In this lesson, we'll define what evidence-based practice is, then look at how evidence-based practice models and hierarchies are used to help healthcare team members determine the best patient care and treatment plans.

What Is Evidence-Based Practice?

A nursing student, Jenny, is assigned to write an evidence-based practice paper on medication errors. At the library, she searches medical journals and databases for nursing medication errors, and over 114 results pop up. She's overwhelmed. How will she know what problem to address on the topic, and how will she know which of the 114 studies to use in her paper? Jenny shares her stresses with her classmate Kim. Kim tells Jenny to review the evidence-based practice models and hierarchy and assures her that between the two topics, she'll be able to ask a clinical question and find the right research studies for her paper.

Evidence-based practice is a process that combines the best research evidence available, patient values, and the personal experiences of the healthcare team to ensure that each patient receives the best medical care and treatment possible. An evidence-based practice model is a guideline of steps that healthcare workers use to understand, create, and implement evidence-based practices in their areas of work. Numerous models exist, but we'll examine two key models.

Ace Star Model

The Ace Star Model of Knowledge Transformation lays out five steps a healthcare team member can follow to evaluate evidence-based practices. These steps include discovery of key research studies on the given topic, summary and review of research studies, translating the findings of the qualified studies into practical clinical application, integration of the evidence-based practical applications into clinical practice, and finally evaluation of whether the changes made in the healthcare setting were effective.

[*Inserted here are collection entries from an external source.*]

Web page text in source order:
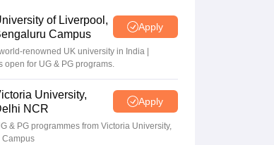
of Liverpool,
Campus
Apply
renowned UK university in India |
open for UG & PG programs.
University,
NCR
Apply
& PG programmes from Victoria University,
Campus
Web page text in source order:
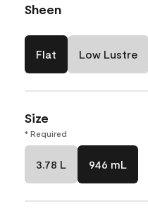
Sheen
Flat Low Lustre
Size
* Required
3.78 L 946 mL
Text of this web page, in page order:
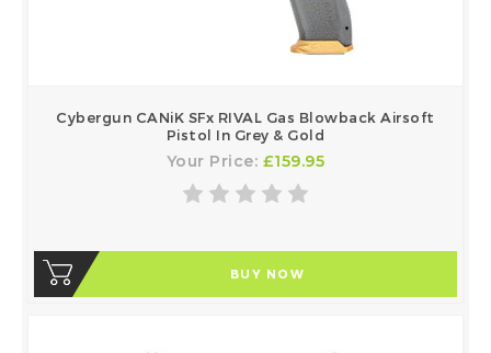
Cybergun CANiK SFx RIVAL Gas Blowback Airsoft
Pistol In Grey & Gold
Your Price: £159.95
BUY NOW
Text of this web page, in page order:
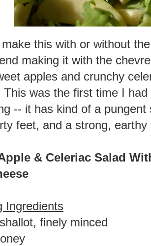
this with or without
making it with the
apples and crunchy
This was the first time I
-- it has kind of a
feet, and a strong,
& Celeriac Salad
Ingredients
finely minced
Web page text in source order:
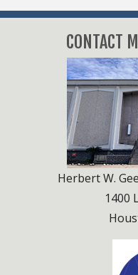
Attorney /
Notary / DPS
Jail Information
Attorney /
CONTACT
Herbert W.
1400
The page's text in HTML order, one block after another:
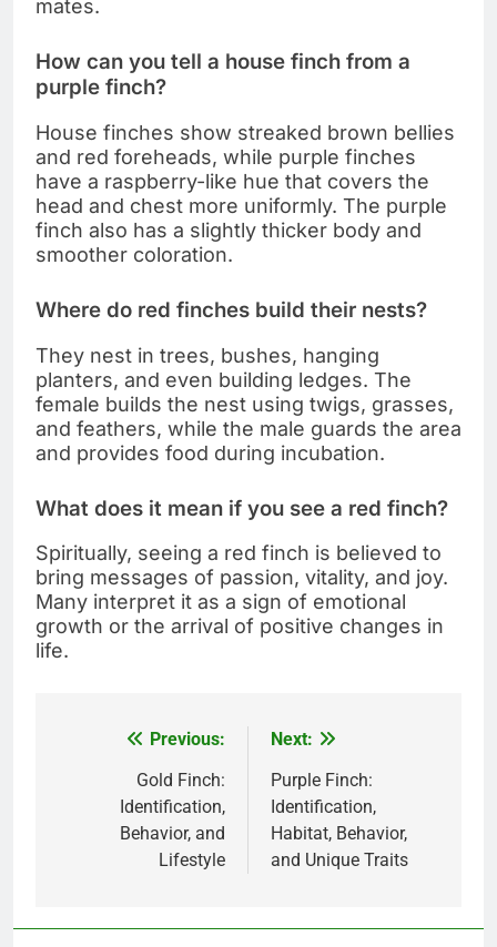
mates.
How can you tell a house finch from a
purple finch?
House finches show streaked brown bellies
and red foreheads, while purple finches
have a raspberry-like hue that covers the
head and chest more uniformly. The purple
finch also has a slightly thicker body and
smoother coloration.
Where do red finches build their nests?
They nest in trees, bushes, hanging
planters, and even building ledges. The
female builds the nest using twigs, grasses,
and feathers, while the male guards the area
and provides food during incubation.
What does it mean if you see a red finch?
Spiritually, seeing a red finch is believed to
bring messages of passion, vitality, and joy.
Many interpret it as a sign of emotional
growth or the arrival of positive changes in
life.
navigation
Previous:
Gold Finch:
Identification,
Behavior, and
Lifestyle
Next:
Purple Finch:
Identification,
Habitat, Behavior,
and Unique Traits
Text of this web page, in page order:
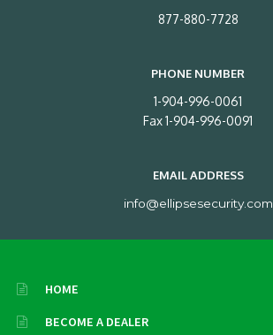
877-880-7728
PHONE NUMBER
1-904-996-0061
Fax 1-904-996-0091
EMAIL ADDRESS
info@ellipsesecurity.com
HOME
BECOME A DEALER
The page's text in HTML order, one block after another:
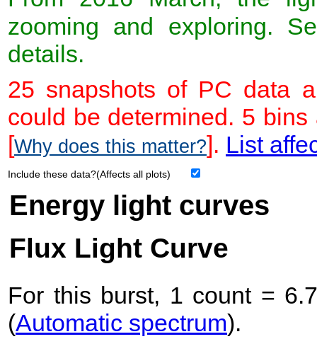
zooming and exploring.
details.
25 snapshots of PC data
could be determined. 5
[Why does this matter?]. List
Include these data?(Affects all plots)
Energy light curves
Flux Light Curve
For this burst, 1 count =
(Automatic spectrum).
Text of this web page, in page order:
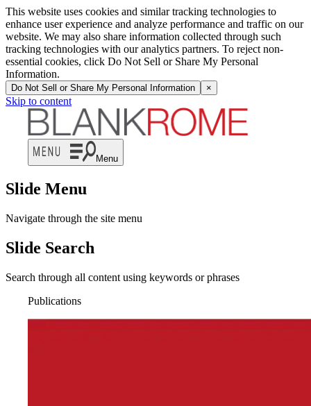
This website uses cookies and similar tracking technologies to
enhance user experience and analyze performance and traffic on our
website. We may also share information collected through such
tracking technologies with our analytics partners. To reject non-
essential cookies, click Do Not Sell or Share My Personal
Information.
Do Not Sell or Share My Personal Information ×
Skip to content
Menu
Slide Menu
Navigate through the site menu
Slide Search
Search through all content using keywords or phrases
Publications
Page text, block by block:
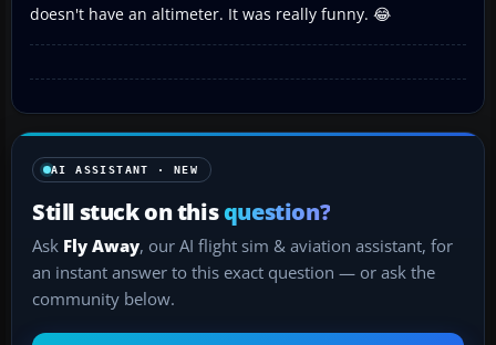
doesn't have an altimeter. It was really funny. 😂
AI ASSISTANT · NEW
Still stuck on thisquestion?
Ask Fly Away, our AI flight sim & aviation assistant, for
an instant answer to this exact question — or ask the
community below.
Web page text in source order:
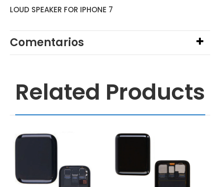
LOUD SPEAKER FOR IPHONE 7
Comentarios
Related Products
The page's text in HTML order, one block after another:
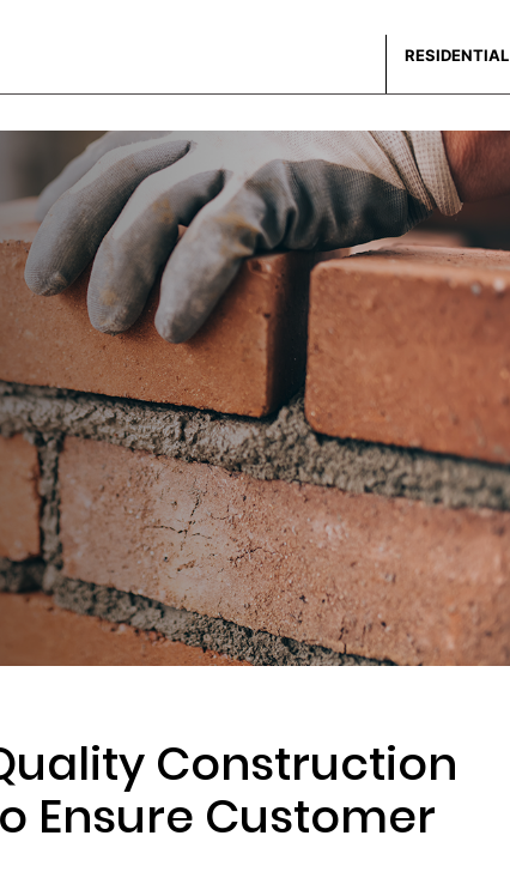
RESIDENTIAL
Construction
Ensure Customer
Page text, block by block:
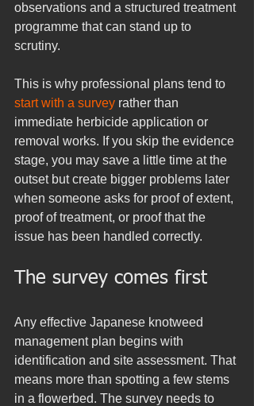
observations and a structured treatment
programme that can stand up to
scrutiny.
This is why professional plans tend to
start with a survey rather than
immediate herbicide application or
removal works. If you skip the evidence
stage, you may save a little time at the
outset but create bigger problems later
when someone asks for proof of extent,
proof of treatment, or proof that the
issue has been handled correctly.
The survey comes first
Any effective Japanese knotweed
management plan begins with
identification and site assessment. That
means more than spotting a few stems
in a flowerbed. The survey needs to
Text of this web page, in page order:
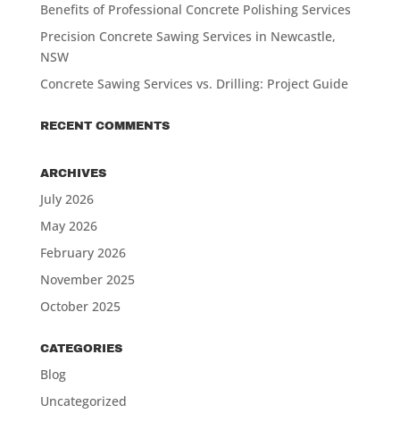
Benefits of Professional Concrete Polishing Services
Precision Concrete Sawing Services in Newcastle,
NSW
Concrete Sawing Services vs. Drilling: Project Guide
RECENT COMMENTS
ARCHIVES
July 2026
May 2026
February 2026
November 2025
October 2025
CATEGORIES
Blog
Uncategorized
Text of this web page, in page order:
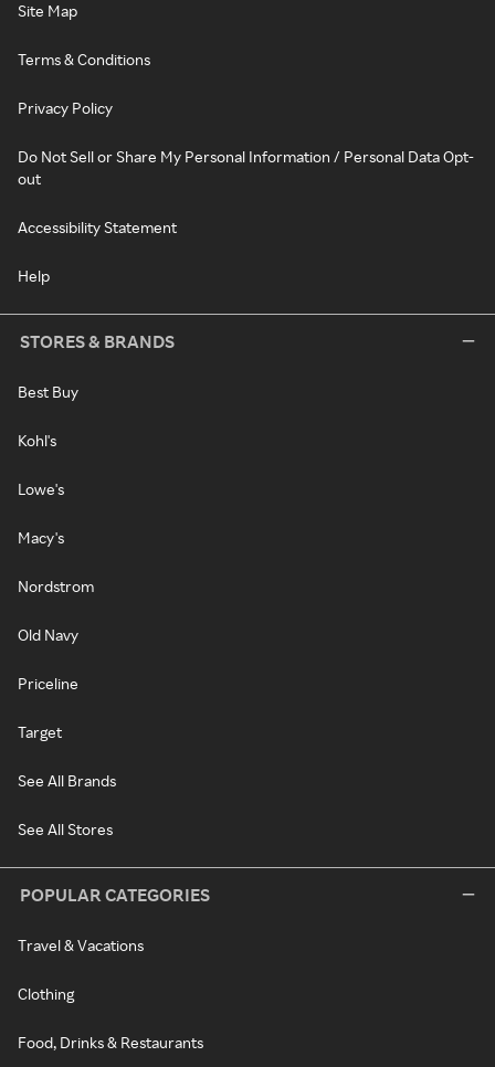
Site Map
Terms & Conditions
Privacy Policy
Do Not Sell or Share My Personal Information / Personal Data Opt-
out
Accessibility Statement
Help
STORES & BRANDS
Best Buy
Kohl's
Lowe's
Macy's
Nordstrom
Old Navy
Priceline
Target
See All Brands
See All Stores
POPULAR CATEGORIES
Travel & Vacations
Clothing
Food, Drinks & Restaurants
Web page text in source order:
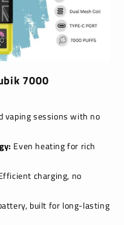
7000
vaping sessions with no
Even heating for rich
charging, no
built for long-lasting
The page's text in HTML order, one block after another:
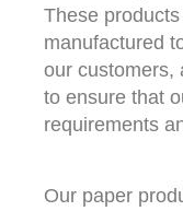
These
manufactured
our customers,
to ensure that
requirements
Our paper
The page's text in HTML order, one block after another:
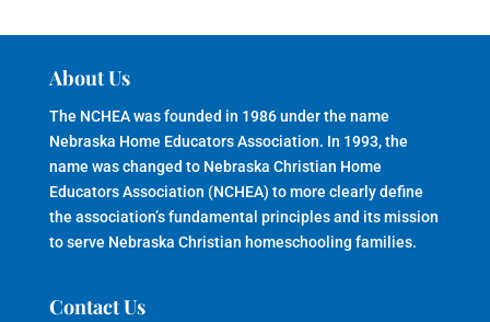
About Us
The NCHEA was founded in 1986 under the name
Nebraska Home Educators Association. In 1993, the
name was changed to Nebraska Christian Home
Educators Association (NCHEA) to more clearly define
the association’s fundamental principles and its mission
to serve Nebraska Christian homeschooling families.
Contact Us
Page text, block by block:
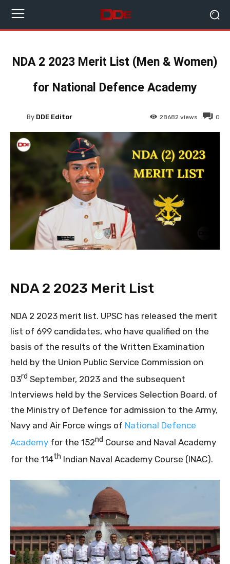
NDA 2 2023 Merit List (Men & Women)
for National Defence Academy
0
28682 views
By DDE Editor
NDA 2 2023 Merit List
NDA 2 2023 merit list. UPSC has released the merit
list of 699 candidates, who have qualified on the
basis of the results of the Written Examination
held by the Union Public Service Commission on
03rd September, 2023 and the subsequent
Interviews held by the Services Selection Board, of
the Ministry of Defence for admission to the Army,
Navy and Air Force wings of National Defence
Academy for the 152nd Course and Naval Academy
for the 114th Indian Naval Academy Course (INAC).
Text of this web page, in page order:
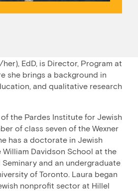
EdD, is Director, Program at
she brings a background in
and qualitative research
the Pardes Institute for Jewish
of class seven of the Wexner
has a doctorate in Jewish
Davidson School at the
and an undergraduate
of Toronto. Laura began
nonprofit sector at Hillel
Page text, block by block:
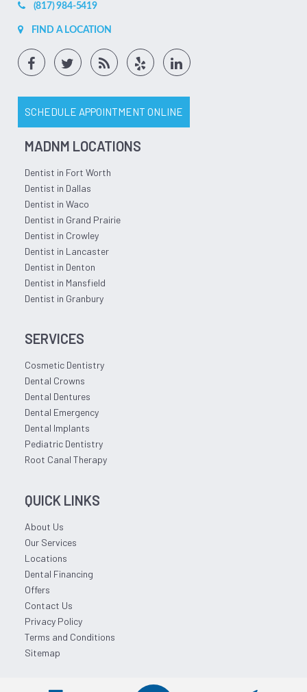
(817) 984-5419
FIND A LOCATION
SCHEDULE APPOINTMENT ONLINE
MADNM LOCATIONS
Dentist in Fort Worth
Dentist in Dallas
Dentist in Waco
Dentist in Grand Prairie
Dentist in Crowley
Dentist in Lancaster
Dentist in Denton
Dentist in Mansfield
Dentist in Granbury
SERVICES
Cosmetic Dentistry
Dental Crowns
Dental Dentures
Dental Emergency
Dental Implants
Pediatric Dentistry
Root Canal Therapy
QUICK LINKS
About Us
Our Services
Locations
Dental Financing
Offers
Contact Us
Privacy Policy
Terms and Conditions
Sitemap
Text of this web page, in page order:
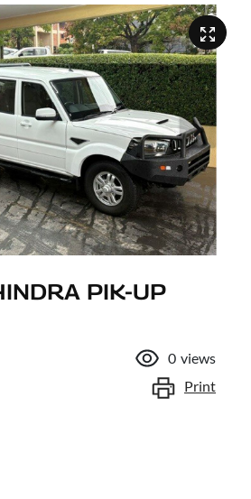
PIK-UP
0 views
Print
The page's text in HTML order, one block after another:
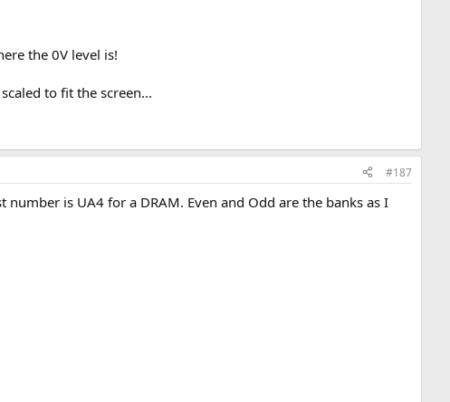
the 0V level is!
to fit the screen...
#187
is UA4 for a DRAM. Even and Odd are the banks as I
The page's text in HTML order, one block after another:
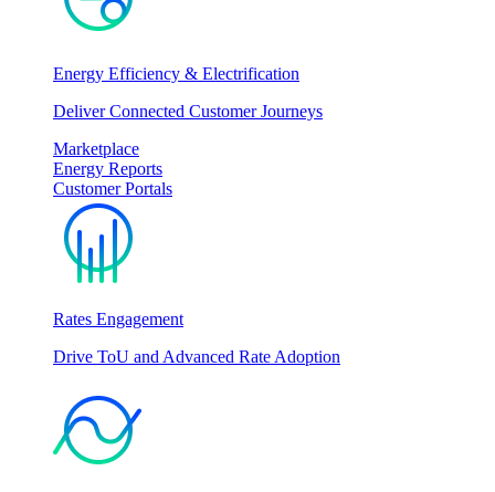
Energy Efficiency & Electrification
Deliver Connected Customer Journeys
Marketplace
Energy Reports
Customer Portals
Rates Engagement
Drive ToU and Advanced Rate Adoption
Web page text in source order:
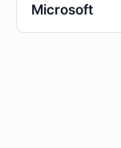
Microsoft
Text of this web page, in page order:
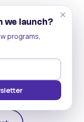
see each other.
becomes
into a livelihood,
itself up.
Get on Android
×
we launch?
programs,

If Jenny uses this model to write her research paper, she'll begin with the discovery phase, by reading a variety of research articles on medication errors. She'll then narrow down her topic according to which research studies appear the most translatable into clinical practice and are best supported by evidence.

John Hopkins Nursing Model

The John Hopkins Nursing Evidence-Based Practice Model lays out three steps for nurses to use in implementing evidence-based research into the clinical setting. These steps include identifying a clinical question to answer, finding and evaluating evidence and research studies that pertain to the clinical question, and translating the best evidence-based practices found in the research into healthcare practice.

If Jenny uses this model to write her paper, she'll need to identify an evidence-based practice clinical question regarding medication errors. For example, she might ask if medication errors increase when the number of hours a nurse works per week increases. She would then visit medical databases to find the best available research studies on this topic. Lastly, based on her research findings, she might make a recommendation on how many hours it is safe for a nurse to work a week based on the correlation between medication errors made and hours worked by nurses.

Evidence-Based Practice Hierarchy

Now that Jenny knows how to narrow down her research topic, she needs to identify the strongest research studies to use in her paper. To do this, Jenny will use the evidence-based practice hierarchy. The evidence-based practice hierarchy is a pyramid (or scale) that ranks research studies and other types of evidence in order of their validity. The top of the pyramid, which corresponds to the lowest level number, represents the most reliable studies, and the bottom of the pyramid represents the least reliable studies.

The hierarchy is based on the method of conducting a research study. An evidence-based practice method describes how information in the study was collected and how patients were included into the study. One hierarchy exists to evaluate quantitative (or measurable data) studies, and a different hierarchy exists to evaluate qualitative (or descriptive data) studies.